Cast member Codi Butts said the locals in St. Petersburg were more welcoming than in Panama City Beach, where “we kind of wore out our welcome after getting kicked out everywhere, Aimee getting arrested, Kirk smacking people, me getting in a fight ... .”
Salsano, the executive producer, said what you see on screen is as real as it gets. “We keep the cameras going 24 hours.”
Whether or not the cast lives the Floribama Shore life when the cameras go dark depends who you ask.
“Oh, goodness, no, I’d have no liver left to be able to talk to you,” said cast member Candace Rice. “I’m an old lady ... so for fun I watch TLC shows and make skin care products in my kitchen.”
Codi Butts, on the other hand, said the party continues when he goes home to “podunk” Westminster, South Carolina.

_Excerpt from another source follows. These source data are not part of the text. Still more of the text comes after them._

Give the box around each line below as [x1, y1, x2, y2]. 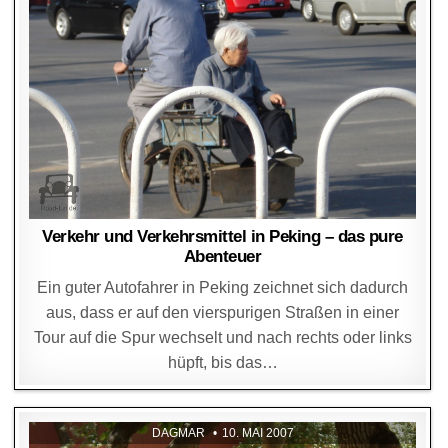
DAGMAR [151, 426, 205, 440]
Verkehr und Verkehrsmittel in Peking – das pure [42, 227, 403, 246]
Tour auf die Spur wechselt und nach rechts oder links [33, 329, 412, 346]
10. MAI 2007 [221, 426, 294, 440]
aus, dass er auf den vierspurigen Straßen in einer [46, 304, 400, 321]
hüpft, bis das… [167, 354, 278, 371]
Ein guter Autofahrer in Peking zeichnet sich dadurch [37, 279, 409, 296]
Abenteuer [183, 247, 262, 266]
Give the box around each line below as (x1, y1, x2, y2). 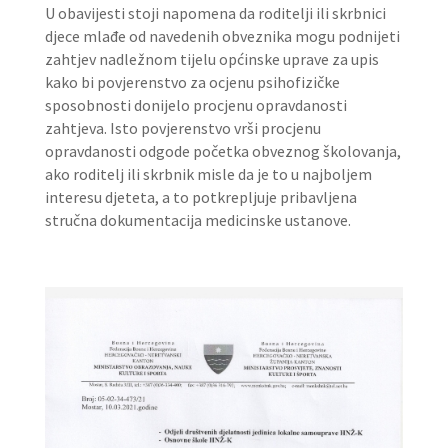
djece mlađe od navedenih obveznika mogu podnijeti (44, 25, 400, 46)
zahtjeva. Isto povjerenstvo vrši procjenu (44, 117, 321, 138)
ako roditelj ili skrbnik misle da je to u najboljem (44, 163, 372, 184)
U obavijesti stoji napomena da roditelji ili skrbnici (44, 2, 386, 23)
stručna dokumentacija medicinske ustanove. (44, 209, 351, 230)
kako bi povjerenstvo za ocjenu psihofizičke (44, 71, 340, 92)
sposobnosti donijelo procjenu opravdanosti (44, 94, 347, 115)
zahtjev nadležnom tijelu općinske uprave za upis (44, 48, 379, 69)

“I’m definitely living that life. I still bartend at my old people’s bar I worked at before the show,” he said. “I’m usually partying it up with the people I work with or hanging out there having a good time. ... Just like this past weekend I got drunk and fell down the steps at the bar I work at."
Prowant said watching the show helps her grow and evolve.
“I’m just a lot more humble. That’s why I’m grateful for reality TV, you can take a step back and watch yourself,” she said. “And you’re like, 'Oh, yeah, I probably should not have said that," and ‘I want to change that about myself,’ you know?"